What to produce> In the records, each line holding "levels" must be reported.

Recorded information>
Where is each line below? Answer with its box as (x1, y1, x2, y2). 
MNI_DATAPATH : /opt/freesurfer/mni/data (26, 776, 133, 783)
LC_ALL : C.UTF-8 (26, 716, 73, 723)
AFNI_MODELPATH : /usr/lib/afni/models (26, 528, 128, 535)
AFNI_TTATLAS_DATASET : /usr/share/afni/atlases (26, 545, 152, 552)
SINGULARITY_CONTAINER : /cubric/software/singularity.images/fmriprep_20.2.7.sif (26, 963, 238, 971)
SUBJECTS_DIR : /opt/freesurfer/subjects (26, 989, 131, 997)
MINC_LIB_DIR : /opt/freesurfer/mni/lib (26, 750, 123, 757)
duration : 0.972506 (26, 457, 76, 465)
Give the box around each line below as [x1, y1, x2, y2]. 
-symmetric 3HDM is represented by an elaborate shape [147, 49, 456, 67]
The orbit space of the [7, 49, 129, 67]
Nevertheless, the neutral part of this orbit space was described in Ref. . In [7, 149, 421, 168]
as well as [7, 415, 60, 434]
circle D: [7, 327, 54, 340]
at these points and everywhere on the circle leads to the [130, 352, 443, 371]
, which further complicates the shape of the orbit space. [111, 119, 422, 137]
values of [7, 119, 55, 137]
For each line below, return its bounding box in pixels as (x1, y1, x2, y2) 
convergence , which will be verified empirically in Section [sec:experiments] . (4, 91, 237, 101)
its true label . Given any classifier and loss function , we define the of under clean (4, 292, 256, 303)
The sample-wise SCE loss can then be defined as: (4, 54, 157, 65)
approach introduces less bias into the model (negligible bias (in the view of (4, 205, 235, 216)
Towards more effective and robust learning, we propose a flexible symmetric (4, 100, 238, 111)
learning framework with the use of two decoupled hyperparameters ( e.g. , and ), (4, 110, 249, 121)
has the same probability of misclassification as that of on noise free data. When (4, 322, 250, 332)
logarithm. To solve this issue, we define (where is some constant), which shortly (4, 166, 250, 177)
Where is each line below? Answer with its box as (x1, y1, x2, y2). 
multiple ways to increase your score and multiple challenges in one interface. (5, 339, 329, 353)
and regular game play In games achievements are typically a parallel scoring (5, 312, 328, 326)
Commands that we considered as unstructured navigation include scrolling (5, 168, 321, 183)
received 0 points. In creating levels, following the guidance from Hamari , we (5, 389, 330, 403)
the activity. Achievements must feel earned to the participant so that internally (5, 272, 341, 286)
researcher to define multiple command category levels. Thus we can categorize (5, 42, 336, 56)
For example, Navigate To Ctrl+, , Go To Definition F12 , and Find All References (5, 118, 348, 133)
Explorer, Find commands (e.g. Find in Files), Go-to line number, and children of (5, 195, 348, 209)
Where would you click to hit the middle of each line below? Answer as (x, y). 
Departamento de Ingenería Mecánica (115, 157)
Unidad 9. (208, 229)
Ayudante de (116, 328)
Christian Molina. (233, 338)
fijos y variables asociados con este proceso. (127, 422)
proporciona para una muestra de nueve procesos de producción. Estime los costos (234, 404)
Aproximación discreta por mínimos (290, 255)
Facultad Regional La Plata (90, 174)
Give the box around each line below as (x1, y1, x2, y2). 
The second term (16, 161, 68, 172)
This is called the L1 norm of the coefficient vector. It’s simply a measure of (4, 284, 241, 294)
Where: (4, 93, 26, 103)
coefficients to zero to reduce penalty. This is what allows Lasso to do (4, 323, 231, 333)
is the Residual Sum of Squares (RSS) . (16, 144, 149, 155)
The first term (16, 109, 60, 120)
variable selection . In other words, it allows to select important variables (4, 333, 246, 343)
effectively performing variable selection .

Response>
received 0 points. In creating levels, following the guidance from Hamari , we (5, 389, 330, 403)
researcher to define multiple command category levels. Thus we can categorize (5, 42, 336, 56)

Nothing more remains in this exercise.